### [WHAT THE TASK REQUIRES]
All lines in the records below from the line with "Begär uppgifter per" through the line with "ROSTOUCÍ BAMBUSOVÉ DUPAČKY S" are to be given again exactly, both ends included; the pictures are to be left out.

### [PROVIDED DATA]
──────
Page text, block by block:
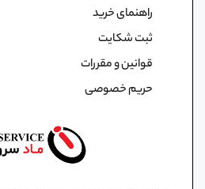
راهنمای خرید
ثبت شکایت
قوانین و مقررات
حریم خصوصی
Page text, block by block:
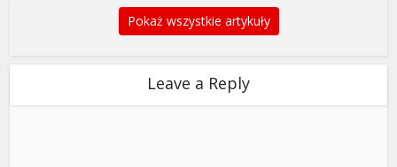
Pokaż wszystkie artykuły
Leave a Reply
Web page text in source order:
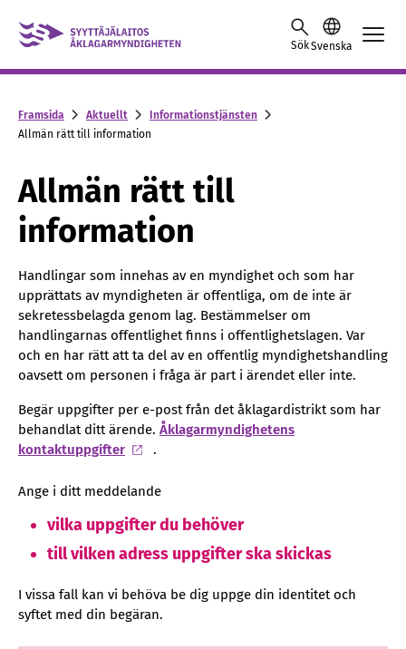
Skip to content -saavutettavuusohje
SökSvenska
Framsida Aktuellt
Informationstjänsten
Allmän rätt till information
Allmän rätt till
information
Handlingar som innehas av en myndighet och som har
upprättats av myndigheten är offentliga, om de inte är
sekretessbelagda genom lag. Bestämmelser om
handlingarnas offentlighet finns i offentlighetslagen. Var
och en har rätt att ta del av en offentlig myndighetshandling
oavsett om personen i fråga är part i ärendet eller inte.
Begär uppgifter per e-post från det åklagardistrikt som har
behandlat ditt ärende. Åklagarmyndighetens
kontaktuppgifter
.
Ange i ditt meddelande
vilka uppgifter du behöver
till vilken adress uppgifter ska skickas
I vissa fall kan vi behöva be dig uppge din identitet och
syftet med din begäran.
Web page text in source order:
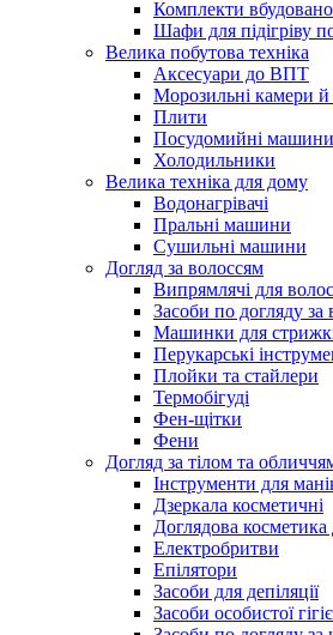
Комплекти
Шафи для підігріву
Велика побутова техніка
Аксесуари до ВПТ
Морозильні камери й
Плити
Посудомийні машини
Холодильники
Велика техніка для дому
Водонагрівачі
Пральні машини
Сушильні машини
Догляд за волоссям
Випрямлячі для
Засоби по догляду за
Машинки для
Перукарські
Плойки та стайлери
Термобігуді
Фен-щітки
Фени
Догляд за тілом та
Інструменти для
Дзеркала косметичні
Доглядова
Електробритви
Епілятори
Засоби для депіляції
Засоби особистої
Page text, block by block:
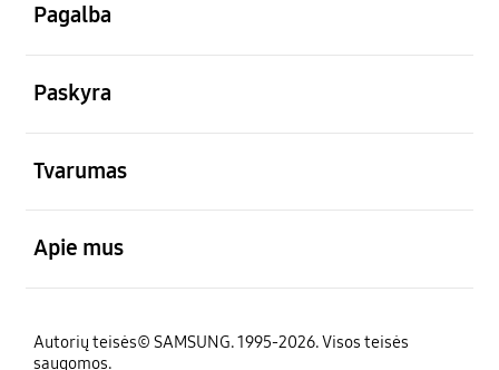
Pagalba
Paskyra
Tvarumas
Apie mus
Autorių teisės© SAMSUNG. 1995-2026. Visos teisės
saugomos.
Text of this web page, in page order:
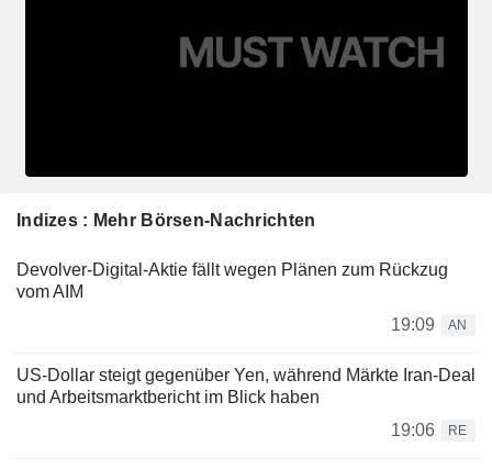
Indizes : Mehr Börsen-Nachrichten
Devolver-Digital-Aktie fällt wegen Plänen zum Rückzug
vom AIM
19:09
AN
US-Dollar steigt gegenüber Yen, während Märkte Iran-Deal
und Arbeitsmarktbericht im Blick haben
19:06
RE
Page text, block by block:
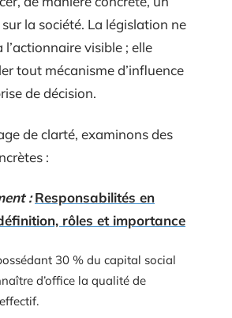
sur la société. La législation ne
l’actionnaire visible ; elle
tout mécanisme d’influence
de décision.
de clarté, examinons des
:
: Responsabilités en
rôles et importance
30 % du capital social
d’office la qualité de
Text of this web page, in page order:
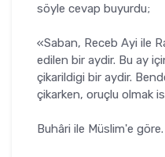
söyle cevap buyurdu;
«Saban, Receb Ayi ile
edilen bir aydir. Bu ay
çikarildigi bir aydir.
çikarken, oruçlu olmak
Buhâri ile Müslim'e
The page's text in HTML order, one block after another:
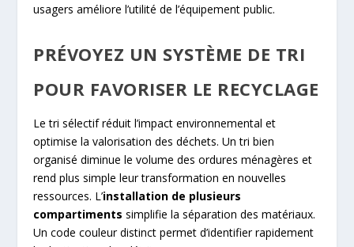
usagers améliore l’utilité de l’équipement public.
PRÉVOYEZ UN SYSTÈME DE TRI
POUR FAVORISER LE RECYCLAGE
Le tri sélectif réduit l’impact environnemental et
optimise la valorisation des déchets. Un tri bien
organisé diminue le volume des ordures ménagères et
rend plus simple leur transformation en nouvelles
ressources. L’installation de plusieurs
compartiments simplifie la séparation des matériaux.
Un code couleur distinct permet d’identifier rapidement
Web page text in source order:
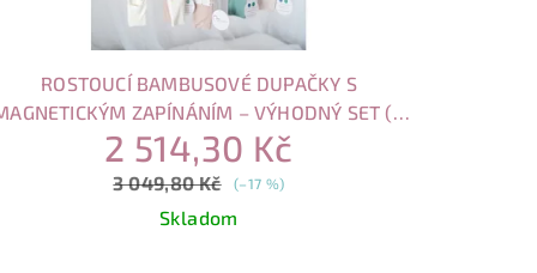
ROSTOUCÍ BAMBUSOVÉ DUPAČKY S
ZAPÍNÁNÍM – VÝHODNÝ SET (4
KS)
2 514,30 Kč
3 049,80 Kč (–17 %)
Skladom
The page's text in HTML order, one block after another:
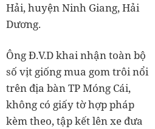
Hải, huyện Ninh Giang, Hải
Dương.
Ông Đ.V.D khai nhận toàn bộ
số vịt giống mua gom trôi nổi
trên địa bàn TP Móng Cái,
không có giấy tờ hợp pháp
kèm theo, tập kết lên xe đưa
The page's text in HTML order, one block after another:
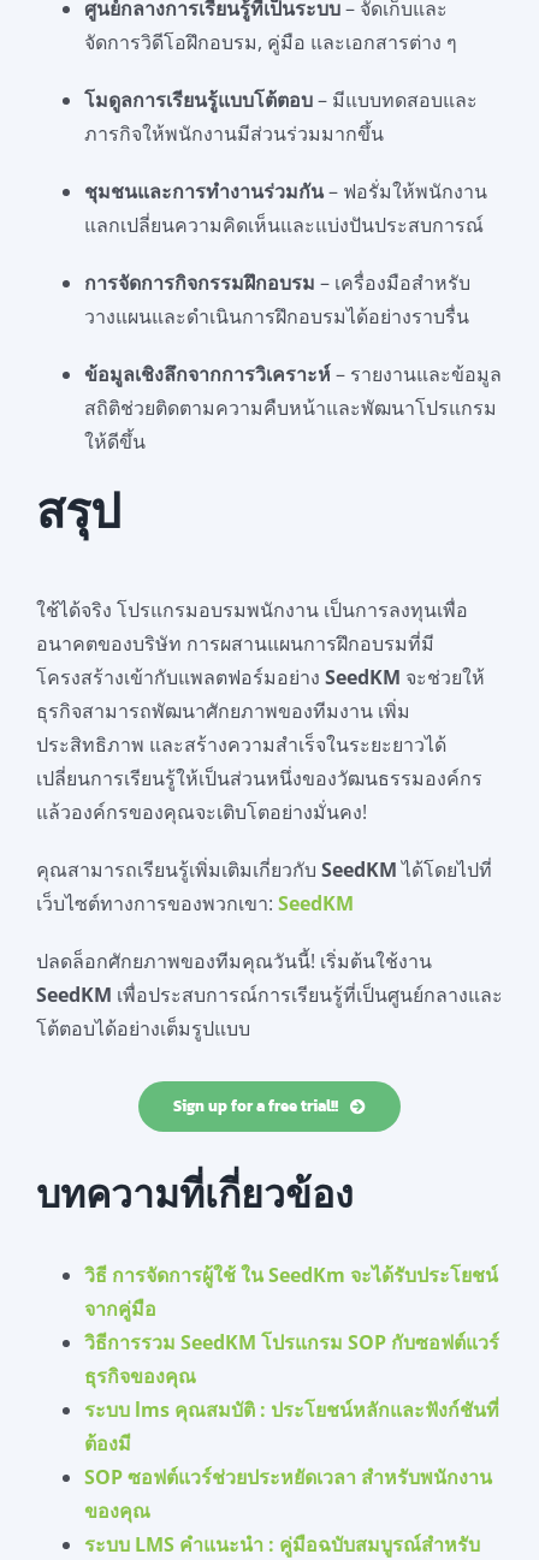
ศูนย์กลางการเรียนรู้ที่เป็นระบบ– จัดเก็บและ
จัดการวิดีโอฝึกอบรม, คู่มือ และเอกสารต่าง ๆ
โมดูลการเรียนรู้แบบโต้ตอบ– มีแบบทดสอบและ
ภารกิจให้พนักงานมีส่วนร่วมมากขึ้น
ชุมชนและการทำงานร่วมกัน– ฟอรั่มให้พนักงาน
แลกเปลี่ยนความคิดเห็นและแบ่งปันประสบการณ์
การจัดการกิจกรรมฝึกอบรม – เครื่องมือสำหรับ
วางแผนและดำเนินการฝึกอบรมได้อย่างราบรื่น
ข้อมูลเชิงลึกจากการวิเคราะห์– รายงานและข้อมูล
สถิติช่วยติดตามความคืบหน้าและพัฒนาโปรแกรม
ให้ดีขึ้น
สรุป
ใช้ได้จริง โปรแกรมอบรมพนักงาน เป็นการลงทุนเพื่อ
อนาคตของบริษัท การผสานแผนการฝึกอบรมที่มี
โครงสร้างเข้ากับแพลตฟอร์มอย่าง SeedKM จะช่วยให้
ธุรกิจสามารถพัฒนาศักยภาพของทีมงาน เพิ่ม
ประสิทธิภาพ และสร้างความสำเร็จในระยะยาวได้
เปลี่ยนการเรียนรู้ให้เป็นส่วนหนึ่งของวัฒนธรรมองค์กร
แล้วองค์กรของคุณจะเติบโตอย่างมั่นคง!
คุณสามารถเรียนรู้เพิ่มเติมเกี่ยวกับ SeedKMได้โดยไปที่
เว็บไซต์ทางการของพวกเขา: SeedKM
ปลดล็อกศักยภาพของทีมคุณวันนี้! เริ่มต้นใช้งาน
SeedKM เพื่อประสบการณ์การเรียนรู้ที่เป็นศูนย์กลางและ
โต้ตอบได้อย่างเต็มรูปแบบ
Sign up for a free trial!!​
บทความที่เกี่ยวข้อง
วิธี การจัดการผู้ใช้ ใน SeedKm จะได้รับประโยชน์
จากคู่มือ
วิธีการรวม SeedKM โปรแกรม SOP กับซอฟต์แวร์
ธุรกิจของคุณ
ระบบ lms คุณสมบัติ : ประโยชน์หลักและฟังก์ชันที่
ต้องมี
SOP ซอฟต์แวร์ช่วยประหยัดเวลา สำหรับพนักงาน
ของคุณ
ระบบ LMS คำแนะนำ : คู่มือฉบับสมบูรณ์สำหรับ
──────
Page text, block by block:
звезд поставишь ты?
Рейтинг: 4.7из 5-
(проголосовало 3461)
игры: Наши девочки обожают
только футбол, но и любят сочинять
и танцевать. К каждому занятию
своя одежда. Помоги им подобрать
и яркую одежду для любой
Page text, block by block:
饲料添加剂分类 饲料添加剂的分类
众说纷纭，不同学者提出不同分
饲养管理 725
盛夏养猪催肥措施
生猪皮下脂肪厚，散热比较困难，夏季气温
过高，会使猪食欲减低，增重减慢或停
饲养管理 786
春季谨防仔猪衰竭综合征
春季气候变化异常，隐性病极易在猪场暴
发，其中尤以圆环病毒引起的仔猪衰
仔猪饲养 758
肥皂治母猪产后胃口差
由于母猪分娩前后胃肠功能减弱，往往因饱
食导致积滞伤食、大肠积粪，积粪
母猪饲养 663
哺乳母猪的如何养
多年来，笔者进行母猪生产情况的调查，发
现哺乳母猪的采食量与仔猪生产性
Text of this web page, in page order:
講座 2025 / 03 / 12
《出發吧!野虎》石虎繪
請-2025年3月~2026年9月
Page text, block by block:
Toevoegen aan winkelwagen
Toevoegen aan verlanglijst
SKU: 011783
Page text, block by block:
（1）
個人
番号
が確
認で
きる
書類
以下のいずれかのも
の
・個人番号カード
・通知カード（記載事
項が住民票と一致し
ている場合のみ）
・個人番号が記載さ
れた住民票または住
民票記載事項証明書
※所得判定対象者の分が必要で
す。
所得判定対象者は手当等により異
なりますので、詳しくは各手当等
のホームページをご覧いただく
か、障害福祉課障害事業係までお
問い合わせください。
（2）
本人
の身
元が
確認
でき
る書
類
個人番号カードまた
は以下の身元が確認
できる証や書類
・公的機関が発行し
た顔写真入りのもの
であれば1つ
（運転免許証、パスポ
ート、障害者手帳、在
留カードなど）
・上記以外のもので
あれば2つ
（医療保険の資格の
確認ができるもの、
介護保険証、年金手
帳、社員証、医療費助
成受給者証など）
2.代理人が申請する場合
──────
### [EXERCISE RESULT]
Begär uppgifter per e-post från det åklagardistrikt som har
behandlat ditt ärende. Åklagarmyndighetens
kontaktuppgifter
.
Ange i ditt meddelande
vilka uppgifter du behöver
till vilken adress uppgifter ska skickas
I vissa fall kan vi behöva be dig uppge din identitet och
syftet med din begäran.
Web page text in source order:
Комплекти
Шафи для підігріву
Велика побутова техніка
Аксесуари до ВПТ
Морозильні камери й
Плити
Посудомийні машини
Холодильники
Велика техніка для дому
Водонагрівачі
Пральні машини
Сушильні машини
Догляд за волоссям
Випрямлячі для
Засоби по догляду за
Машинки для
Перукарські
Плойки та стайлери
Термобігуді
Фен-щітки
Фени
Догляд за тілом та
Інструменти для
Дзеркала косметичні
Доглядова
Електробритви
Епілятори
Засоби для депіляції
Засоби особистої
Page text, block by block:
Pagalba
Paskyra
Tvarumas
Apie mus
Autorių teisės© SAMSUNG. 1995-2026. Visos teisės
saugomos.
Text of this web page, in page order:
Indizes : Mehr Börsen-Nachrichten
Devolver-Digital-Aktie fällt wegen Plänen zum Rückzug
vom AIM
19:09
AN
US-Dollar steigt gegenüber Yen, während Märkte Iran-Deal
und Arbeitsmarktbericht im Blick haben
19:06
RE
Page text, block by block:
sur la société. La législation ne
l’actionnaire visible ; elle
tout mécanisme d’influence
de décision.
de clarté, examinons des
:
: Responsabilités en
rôles et importance
30 % du capital social
d’office la qualité de
Text of this web page, in page order:
söyle cevap buyurdu;
«Saban, Receb Ayi ile
edilen bir aydir. Bu ay
çikarildigi bir aydir.
çikarken, oruçlu olmak
Buhâri ile Müslim'e
The page's text in HTML order, one block after another:
usagers améliore l’utilité de l’équipement public.
PRÉVOYEZ UN SYSTÈME DE TRI
POUR FAVORISER LE RECYCLAGE
Le tri sélectif réduit l’impact environnemental et
optimise la valorisation des déchets. Un tri bien
organisé diminue le volume des ordures ménagères et
rend plus simple leur transformation en nouvelles
ressources. L’installation de plusieurs
compartiments simplifie la séparation des matériaux.
Un code couleur distinct permet d’identifier rapidement
Web page text in source order:
ROSTOUCÍ BAMBUSOVÉ DUPAČKY S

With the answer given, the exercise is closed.